Township in Pennsylvania, US

Tuscarora Township is a township that is located in southwestern Juniata County, Pennsylvania, United States. The population was 1,131 at the time of the 2020 census.

==Geography==
According to the United States Census Bureau, the township has a total area of 122.3 sqkm, of which 1972 sqm, or less than 0.01%, are water.

The township is located in the Ridge-and-Valley province of the Appalachian Mountains. Blacklog Mountain and Shade Mountain occupy the northern part of the township, a series of smaller ridges and valleys occupy the center, and Tuscarora Mountain forms the southern edge.
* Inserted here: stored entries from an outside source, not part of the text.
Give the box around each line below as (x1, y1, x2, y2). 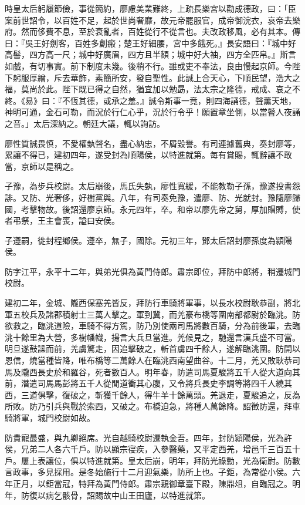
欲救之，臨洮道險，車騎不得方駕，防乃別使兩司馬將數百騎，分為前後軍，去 (5, 319, 292, 332)
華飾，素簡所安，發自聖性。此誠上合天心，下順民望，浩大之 (70, 71, 300, 83)
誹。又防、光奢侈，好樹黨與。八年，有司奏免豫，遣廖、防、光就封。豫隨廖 (5, 191, 292, 203)
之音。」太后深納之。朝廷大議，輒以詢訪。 (5, 117, 165, 129)
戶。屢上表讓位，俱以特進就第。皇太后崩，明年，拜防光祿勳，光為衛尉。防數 (5, 454, 300, 466)
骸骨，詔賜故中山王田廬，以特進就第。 (62, 489, 210, 501)
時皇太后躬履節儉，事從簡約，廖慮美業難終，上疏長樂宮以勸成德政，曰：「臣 (5, 2, 296, 14)
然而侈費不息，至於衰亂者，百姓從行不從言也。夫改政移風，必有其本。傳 (21, 25, 300, 38)
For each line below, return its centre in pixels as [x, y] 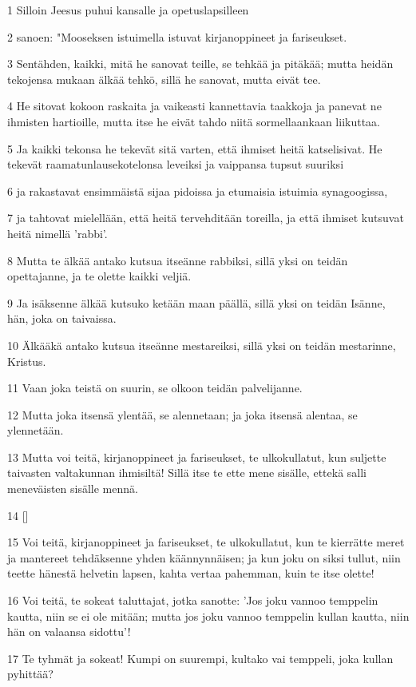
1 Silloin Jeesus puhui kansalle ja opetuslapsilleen [128, 10]
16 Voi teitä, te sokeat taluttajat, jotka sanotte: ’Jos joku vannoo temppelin [193, 600]
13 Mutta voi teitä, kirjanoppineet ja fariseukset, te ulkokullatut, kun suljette [197, 457]
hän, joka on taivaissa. [62, 318]
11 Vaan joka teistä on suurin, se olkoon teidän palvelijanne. [155, 388]
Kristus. [27, 361]
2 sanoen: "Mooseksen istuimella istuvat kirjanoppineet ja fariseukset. [177, 36]
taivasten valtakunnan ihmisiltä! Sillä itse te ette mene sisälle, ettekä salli [187, 473]
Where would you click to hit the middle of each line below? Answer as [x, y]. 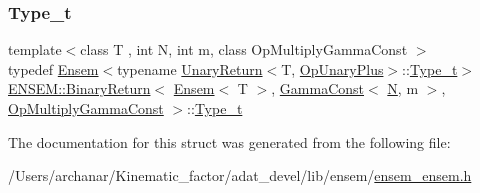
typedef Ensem [53, 68]
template [35, 49]
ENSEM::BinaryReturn [79, 88]
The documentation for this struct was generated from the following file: [229, 141]
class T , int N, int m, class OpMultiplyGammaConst [244, 49]
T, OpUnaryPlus [332, 68]
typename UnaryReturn [190, 68]
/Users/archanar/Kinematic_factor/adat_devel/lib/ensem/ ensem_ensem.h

Tuscarora Creek, a tributary of the Juniata River, flows from southwest to northeast through the center of the township.

Tuscarora Township is bordered by Mifflin County to the north, Milford, Beale and Spruce Hill Townships to the east, Perry County to the south, and Lack Township to the west.

The census-designated place of East Waterford is in the southeastern part of the county along Pennsylvania Route 75. Other unincorporated places in the township include Reeds Gap, McCoysville, McCullochs Mills, Bunker Hill, and Honey Grove.

==Demographics==

As of the census of 2000, there were 1,159 people, 445 households, and 335 families residing in the township.

The population density was 24.5 people per square mile (9.4/km^{2}). There were 647 housing units at an average density of 13.7/sq mi (5.3/km^{2}).

The racial makeup of the township was 98.88% White, 0.17% African American, 0.26% Native American, 0.26% Asian, and 0.43% from two or more races. Hispanic or Latino of any race were 0.95% of the population.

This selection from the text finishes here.